* Work to be completed
Identify each line below that contains the word "kitchen", and copy it out.

▬▬▬

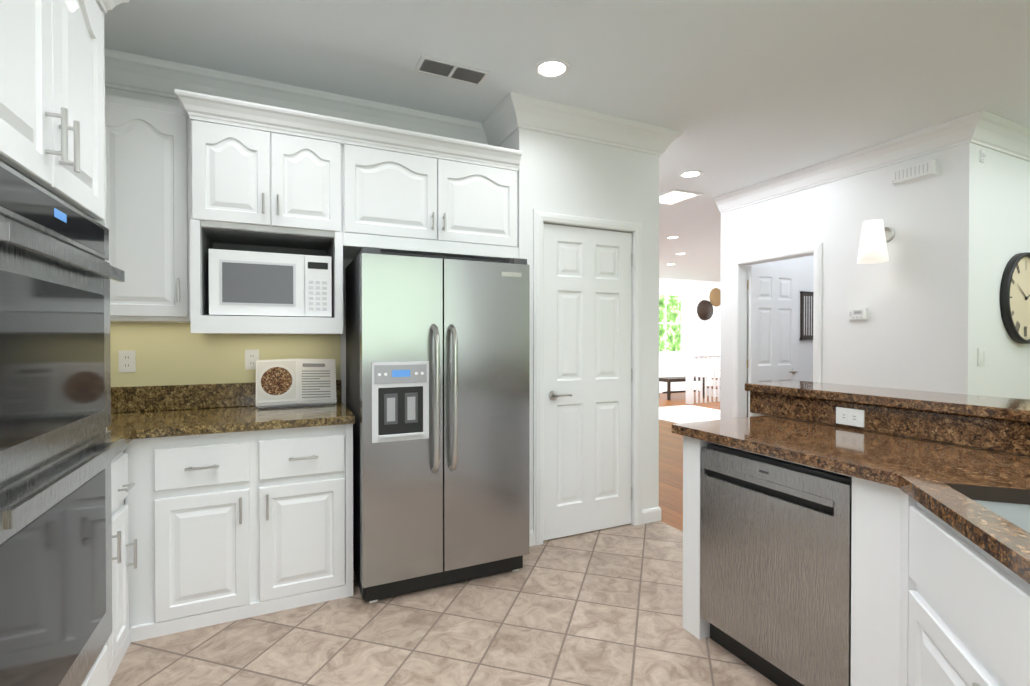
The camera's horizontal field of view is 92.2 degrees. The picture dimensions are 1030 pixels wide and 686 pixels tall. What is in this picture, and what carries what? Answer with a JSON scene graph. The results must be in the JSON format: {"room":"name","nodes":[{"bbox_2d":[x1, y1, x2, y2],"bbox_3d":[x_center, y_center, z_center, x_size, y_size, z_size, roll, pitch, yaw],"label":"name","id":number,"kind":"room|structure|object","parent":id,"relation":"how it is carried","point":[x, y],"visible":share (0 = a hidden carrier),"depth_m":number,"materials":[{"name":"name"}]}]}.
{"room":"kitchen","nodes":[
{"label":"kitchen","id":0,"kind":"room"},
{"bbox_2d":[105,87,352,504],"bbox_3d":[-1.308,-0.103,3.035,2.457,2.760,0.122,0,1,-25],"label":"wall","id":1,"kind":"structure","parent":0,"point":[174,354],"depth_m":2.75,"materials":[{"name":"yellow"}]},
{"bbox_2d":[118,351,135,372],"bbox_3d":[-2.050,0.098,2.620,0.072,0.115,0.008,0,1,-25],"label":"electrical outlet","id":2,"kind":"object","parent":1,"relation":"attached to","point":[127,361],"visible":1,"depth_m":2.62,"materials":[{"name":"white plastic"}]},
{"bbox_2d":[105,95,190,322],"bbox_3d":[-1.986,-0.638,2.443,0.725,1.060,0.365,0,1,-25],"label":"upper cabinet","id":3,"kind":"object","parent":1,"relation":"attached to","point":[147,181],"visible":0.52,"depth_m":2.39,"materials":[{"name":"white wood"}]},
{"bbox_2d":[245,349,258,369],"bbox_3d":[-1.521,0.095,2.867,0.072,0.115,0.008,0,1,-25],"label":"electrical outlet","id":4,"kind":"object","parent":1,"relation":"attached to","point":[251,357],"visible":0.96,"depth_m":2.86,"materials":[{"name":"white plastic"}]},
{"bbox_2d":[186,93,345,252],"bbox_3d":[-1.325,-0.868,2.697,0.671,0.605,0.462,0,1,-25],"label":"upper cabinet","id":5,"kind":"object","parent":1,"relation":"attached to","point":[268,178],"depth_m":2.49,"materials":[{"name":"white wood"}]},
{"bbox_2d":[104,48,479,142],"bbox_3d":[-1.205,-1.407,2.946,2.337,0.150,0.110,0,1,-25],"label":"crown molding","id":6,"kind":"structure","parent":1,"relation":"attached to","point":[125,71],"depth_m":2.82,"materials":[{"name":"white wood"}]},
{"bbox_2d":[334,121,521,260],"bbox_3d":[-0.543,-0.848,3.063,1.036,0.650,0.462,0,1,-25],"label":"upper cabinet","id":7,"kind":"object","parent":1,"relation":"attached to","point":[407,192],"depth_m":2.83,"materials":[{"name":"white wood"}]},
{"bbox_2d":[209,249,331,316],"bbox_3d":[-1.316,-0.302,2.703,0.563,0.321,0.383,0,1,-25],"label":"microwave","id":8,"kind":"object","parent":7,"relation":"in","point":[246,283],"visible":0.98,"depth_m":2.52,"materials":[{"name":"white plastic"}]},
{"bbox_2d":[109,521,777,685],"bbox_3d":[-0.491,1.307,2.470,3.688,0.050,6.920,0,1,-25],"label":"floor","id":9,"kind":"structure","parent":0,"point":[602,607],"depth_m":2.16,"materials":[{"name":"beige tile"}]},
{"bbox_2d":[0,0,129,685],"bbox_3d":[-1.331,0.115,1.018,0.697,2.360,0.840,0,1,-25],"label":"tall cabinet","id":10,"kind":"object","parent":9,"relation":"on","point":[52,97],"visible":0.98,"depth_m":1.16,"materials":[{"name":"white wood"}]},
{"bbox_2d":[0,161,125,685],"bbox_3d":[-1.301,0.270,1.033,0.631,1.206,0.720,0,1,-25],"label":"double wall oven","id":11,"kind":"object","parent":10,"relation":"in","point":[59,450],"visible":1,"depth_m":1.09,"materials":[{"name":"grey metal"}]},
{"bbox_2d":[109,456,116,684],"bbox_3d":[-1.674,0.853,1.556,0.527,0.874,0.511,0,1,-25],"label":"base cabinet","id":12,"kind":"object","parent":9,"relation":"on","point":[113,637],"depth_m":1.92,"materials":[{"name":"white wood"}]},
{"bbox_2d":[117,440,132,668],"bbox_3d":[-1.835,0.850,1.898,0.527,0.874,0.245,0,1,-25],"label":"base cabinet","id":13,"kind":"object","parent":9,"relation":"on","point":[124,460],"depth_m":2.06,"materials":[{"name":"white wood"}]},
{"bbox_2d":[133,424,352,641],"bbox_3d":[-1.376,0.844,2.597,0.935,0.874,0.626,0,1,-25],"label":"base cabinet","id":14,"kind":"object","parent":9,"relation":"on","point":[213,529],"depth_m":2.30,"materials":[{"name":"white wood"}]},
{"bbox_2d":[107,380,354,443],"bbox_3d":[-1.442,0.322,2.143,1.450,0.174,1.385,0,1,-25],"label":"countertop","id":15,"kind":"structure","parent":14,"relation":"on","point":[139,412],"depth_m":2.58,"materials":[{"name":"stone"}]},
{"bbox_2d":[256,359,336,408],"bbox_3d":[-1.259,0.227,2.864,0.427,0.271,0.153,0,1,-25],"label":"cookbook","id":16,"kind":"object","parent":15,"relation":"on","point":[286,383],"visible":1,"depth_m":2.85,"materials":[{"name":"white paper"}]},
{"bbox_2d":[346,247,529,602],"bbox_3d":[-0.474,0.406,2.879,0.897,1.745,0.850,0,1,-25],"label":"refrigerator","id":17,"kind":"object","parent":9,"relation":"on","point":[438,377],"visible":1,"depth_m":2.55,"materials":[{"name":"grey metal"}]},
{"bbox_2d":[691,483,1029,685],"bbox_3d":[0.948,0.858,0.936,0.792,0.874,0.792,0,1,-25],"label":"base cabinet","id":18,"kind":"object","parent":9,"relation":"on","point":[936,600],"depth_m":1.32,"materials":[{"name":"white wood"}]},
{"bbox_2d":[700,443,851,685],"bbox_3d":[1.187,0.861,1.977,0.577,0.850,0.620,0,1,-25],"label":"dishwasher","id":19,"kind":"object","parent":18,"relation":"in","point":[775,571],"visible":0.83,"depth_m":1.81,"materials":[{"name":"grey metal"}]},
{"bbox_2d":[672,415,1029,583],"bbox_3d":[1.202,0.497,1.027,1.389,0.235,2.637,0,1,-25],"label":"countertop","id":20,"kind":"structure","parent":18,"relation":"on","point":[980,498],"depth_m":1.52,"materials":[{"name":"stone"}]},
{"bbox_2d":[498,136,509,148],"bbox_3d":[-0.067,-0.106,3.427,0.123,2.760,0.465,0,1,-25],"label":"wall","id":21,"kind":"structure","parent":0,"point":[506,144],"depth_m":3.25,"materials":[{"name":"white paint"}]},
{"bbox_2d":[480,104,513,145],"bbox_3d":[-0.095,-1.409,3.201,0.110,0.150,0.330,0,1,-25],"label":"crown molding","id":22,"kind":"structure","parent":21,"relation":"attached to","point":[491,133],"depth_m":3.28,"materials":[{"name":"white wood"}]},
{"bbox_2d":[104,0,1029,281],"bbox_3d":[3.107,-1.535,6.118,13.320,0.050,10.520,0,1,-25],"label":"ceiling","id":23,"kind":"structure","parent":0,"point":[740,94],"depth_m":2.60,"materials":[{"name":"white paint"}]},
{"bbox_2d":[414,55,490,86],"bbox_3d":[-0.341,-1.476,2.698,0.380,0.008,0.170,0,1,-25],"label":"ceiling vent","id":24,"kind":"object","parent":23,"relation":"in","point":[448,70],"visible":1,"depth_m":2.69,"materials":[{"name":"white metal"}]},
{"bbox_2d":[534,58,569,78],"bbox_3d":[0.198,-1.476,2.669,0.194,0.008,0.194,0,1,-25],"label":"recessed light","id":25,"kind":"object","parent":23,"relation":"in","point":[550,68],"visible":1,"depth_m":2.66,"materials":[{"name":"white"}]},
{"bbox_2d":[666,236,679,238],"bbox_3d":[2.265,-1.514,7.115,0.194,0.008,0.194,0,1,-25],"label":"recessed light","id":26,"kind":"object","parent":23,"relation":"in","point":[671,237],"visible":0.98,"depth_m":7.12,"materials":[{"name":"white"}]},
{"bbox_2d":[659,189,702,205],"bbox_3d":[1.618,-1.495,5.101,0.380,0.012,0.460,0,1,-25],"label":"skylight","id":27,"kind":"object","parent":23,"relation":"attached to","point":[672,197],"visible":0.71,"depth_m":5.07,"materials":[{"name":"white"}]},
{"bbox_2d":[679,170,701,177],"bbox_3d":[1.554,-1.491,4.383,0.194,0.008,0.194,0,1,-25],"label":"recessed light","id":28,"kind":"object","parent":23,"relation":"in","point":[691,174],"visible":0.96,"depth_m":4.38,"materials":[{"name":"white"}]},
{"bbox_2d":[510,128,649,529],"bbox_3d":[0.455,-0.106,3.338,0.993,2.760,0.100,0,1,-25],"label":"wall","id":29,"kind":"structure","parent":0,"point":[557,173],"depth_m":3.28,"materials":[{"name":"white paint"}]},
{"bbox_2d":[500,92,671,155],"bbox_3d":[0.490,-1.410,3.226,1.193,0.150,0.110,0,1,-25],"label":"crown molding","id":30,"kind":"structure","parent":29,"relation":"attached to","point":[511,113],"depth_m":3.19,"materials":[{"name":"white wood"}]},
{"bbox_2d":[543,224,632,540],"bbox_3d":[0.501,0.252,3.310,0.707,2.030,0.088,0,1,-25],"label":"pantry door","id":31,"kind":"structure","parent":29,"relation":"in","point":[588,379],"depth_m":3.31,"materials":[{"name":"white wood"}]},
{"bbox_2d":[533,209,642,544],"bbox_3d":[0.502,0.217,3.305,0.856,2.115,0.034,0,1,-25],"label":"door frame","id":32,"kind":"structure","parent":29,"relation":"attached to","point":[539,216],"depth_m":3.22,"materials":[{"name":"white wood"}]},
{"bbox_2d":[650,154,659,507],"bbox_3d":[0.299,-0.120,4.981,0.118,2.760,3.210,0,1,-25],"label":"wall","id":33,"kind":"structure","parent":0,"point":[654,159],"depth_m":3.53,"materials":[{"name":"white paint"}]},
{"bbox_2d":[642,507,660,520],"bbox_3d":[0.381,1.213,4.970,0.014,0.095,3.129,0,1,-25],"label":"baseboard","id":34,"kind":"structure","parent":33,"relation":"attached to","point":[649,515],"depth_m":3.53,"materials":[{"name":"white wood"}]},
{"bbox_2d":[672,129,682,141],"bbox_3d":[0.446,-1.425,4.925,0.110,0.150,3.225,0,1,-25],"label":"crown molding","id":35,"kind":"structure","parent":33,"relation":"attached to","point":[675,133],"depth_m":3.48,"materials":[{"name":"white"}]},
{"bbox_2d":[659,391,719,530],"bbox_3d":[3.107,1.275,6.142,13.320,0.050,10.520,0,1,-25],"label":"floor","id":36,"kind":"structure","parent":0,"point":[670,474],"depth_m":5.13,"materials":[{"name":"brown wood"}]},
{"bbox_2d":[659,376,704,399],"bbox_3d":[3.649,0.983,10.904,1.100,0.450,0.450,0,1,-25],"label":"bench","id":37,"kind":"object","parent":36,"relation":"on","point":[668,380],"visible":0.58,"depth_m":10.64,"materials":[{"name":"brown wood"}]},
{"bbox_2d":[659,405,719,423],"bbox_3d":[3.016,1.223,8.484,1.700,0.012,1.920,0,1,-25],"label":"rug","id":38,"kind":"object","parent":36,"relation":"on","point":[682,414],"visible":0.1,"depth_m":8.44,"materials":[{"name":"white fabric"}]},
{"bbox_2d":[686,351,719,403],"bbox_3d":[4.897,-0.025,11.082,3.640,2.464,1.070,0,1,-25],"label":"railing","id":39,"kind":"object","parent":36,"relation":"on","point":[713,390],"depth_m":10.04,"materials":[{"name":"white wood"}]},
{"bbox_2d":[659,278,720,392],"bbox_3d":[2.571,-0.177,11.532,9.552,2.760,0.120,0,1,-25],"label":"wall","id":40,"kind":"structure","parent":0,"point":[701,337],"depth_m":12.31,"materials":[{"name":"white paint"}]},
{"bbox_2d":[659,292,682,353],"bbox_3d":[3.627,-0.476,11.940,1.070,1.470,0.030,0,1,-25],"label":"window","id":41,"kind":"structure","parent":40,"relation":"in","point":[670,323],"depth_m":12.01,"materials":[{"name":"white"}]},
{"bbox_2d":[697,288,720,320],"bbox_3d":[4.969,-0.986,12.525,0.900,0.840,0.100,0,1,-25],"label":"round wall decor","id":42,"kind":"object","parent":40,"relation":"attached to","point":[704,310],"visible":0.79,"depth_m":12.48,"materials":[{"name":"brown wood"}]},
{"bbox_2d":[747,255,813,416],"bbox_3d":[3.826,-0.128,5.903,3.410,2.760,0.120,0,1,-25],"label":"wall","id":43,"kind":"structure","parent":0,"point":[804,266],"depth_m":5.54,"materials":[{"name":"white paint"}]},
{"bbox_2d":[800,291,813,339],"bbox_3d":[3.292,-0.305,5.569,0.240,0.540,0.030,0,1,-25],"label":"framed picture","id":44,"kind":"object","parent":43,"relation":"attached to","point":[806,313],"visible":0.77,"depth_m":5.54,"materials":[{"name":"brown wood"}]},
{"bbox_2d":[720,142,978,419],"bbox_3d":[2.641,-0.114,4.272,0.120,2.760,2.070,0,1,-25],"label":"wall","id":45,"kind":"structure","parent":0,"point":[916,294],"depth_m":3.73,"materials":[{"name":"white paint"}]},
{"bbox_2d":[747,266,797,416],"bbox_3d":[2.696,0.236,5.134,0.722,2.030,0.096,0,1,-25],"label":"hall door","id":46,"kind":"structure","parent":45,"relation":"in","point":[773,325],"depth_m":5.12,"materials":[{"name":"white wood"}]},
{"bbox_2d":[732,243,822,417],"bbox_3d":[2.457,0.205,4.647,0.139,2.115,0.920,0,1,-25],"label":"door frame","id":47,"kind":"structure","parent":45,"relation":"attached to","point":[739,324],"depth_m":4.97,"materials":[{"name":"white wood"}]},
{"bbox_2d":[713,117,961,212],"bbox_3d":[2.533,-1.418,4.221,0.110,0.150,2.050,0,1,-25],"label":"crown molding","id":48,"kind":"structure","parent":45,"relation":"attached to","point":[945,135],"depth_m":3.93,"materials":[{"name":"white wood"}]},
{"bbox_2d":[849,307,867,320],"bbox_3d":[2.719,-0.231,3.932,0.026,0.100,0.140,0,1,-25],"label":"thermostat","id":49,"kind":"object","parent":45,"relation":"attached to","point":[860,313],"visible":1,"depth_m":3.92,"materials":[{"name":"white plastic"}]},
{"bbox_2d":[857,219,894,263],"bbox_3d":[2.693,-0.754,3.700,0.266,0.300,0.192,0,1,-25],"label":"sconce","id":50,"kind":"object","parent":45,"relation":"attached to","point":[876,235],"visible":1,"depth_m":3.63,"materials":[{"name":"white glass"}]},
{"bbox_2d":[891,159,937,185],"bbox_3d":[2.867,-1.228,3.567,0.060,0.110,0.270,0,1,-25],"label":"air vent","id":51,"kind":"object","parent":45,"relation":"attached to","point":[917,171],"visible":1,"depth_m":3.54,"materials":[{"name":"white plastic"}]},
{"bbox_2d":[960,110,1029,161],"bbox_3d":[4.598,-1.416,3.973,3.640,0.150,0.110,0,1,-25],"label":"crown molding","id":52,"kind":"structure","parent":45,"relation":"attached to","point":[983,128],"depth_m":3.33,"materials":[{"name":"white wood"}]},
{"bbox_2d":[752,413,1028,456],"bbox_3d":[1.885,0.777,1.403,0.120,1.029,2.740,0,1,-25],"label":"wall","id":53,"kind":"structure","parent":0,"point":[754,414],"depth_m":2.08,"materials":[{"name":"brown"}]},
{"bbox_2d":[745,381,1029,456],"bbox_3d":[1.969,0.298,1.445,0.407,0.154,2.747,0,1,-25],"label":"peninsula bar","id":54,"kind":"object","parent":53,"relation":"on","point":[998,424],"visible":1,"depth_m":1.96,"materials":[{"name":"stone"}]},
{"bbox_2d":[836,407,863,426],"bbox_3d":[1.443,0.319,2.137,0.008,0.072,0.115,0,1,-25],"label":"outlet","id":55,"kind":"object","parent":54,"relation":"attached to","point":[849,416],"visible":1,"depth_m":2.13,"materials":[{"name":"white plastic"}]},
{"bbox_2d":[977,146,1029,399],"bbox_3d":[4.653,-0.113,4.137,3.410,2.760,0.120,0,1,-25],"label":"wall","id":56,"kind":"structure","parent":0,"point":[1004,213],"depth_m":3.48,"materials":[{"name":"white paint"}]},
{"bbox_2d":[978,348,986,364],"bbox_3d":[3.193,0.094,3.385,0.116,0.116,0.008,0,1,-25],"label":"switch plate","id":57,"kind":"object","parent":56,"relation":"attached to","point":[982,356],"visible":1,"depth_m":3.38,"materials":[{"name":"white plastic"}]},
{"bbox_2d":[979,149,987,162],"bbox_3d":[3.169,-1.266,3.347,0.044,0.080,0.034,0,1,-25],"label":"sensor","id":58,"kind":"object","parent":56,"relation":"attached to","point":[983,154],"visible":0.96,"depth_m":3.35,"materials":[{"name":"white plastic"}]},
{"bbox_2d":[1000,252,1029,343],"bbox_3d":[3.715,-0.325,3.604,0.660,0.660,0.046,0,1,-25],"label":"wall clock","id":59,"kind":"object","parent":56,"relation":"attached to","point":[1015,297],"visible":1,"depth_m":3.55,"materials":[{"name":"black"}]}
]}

▬▬▬

* Written solution
{"room":"kitchen","nodes":[
{"label":"kitchen","id":0,"kind":"room"},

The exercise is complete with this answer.